-
-
Notifications
You must be signed in to change notification settings - Fork 3.8k
Browser Emulation using fulldom server
Problem: Certain sites have ugly source code and/or render the page using JavaScript, making it next to impossible to use the WebsiteAgent. (Described in issue #888)
Solution: use fulldom-server to run the JavaScript, allowing the DOM to build, then scrape the full DOM of the actual page that appears after JS is run.
Note that using fulldom-server is significantly easier and simpler than doing this with PhantomJS Cloud, but it does require shell access to a server. If you don't have that, you'll probably have to stick with PhantomJS Cloud.
You need to have Node.js and npm installed. On a Debian-based system you can do this with, for example:
$ sudo apt install nodejs nodejs-legacy
$ curl -L curl https://npmjs.com/install.sh > npm-install.sh # npm is packaged but you're better off installing from upstream
$ less npm-install.sh # It's always a good idea to make sure install scripts aren't doing anything nasty
$ sudo bash npm-install.sh
Now that you have Node, you can install fulldom-server:
$ sudo npm install -g fulldom-server
npm will spew a bunch of output and presto - you're done!
You can start fulldom-server with no arguments, and it'll start up with some sensible defaults:
$ fulldom-server
Copyright (C) 2016 Alex Jordan <[email protected]>.
License AGPLv3+: GNU Affero GPL version 3 or later <http://gnu.org/licenses/agpl-3.0.html>.
This is free software: you are free to change and redistribute it. There is NO WARRANTY, to the extent permitted by law.
Server listening at http://0.0.0.0:8000/
Note the part where it says it's listening on port 8000 on all interfaces (that's what 0.0.0.0
means).
If you want, you can have it listen only on localhost, on a different port, etc. How to do so is thoroughly documented in the README and in fulldom-server(1)
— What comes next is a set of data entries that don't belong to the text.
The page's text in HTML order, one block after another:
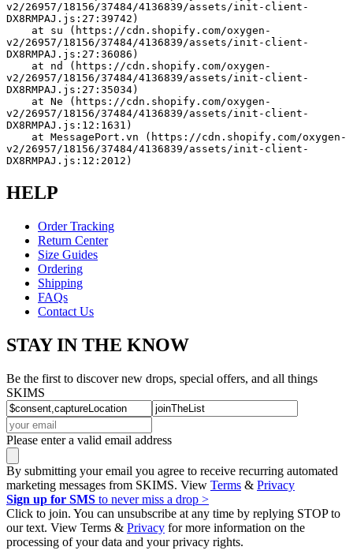
v2/26957/18156/37484/4136839/assets/init-client-
DX8RMPAJ.js:27:39742)
v2/26957/18156/37484/4136839/assets/init-client-
DX8RMPAJ.js:27:36086)
v2/26957/18156/37484/4136839/assets/init-client-
DX8RMPAJ.js:27:35034)
v2/26957/18156/37484/4136839/assets/init-client-
DX8RMPAJ.js:12:1631)
v2/26957/18156/37484/4136839/assets/init-client-
DX8RMPAJ.js:12:2012)
HELP
Order Tracking
Return Center
Size Guides
Ordering
Shipping
FAQs
Contact Us
STAY IN THE KNOW
Be the first to discover new drops, special offers, and all things
SKIMS
Please enter a valid email address
By submitting your email you agree to receive recurring automated
marketing messages from SKIMS. View Terms & Privacy
Sign up for SMS to never miss a drop >
Click to join. You can unsubscribe at any time by replying STOP to
our text. View Terms & Privacy for more information on the
processing of your data and your privacy rights.
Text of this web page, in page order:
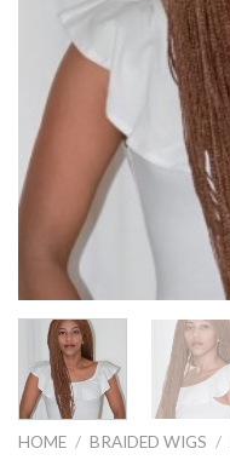
HOME / BRAIDED WIGS /
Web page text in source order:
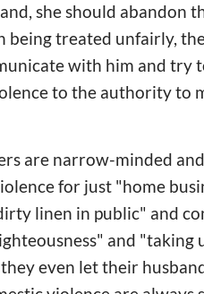
she should abandon
being treated unfairly,
with him and try
to the authority to
are narrow-minded
for just "home
linen in public" and
and "taking
even let their

, which you can access by executing man fulldom-server
.
IMPORTANT: be sure to properly restrict access to fulldom-server. At the moment, its design leaves it somewhat vulnerable to denial-of-service attacks, so please bear that in mind. See the README for details.
You probably want to have fulldom-server running all the time, so you don't have to keep your terminal open running it in order for your agents to work. How to do so will vary by init system. On a systemd system, for example, you might put the following at /etc/systemd/system/fulldom.service
:
[Unit]
Description=proxy-like server that will show you the DOM of a page after JS runs
After=network.target
[Service]
Type=simple
ExecStart=/usr/bin/fulldom-server
Environment=NODE_ENV=production
User=nobody
[Install]
WantedBy=multi-user.target
Then have it start immediately as well as during boot with:
$ sudo systemctl start fulldom
$ sudo systemctl enable fulldom
Last, you need to configure WebsiteAgent to use fulldom-server. Doing so is easy: all you do is percent-encode your URLs - here's a decent tool for this - then in your WebsiteAgent, put the URL to your fulldom-server instance (e.g. http://localhost:8000
if you're running fulldom-server with the defaults and on the same box as Huginn), then /
, then your percent-encoded URL.
However, this isn't quite enough. fulldom-server needs a hint to help it guess when the page is finished loading. So just append ?selector=
and whatever selector you're scraping to the end of the URL, and you're done! and you should be done, but this doesn't actually work due to this issue. Soon though!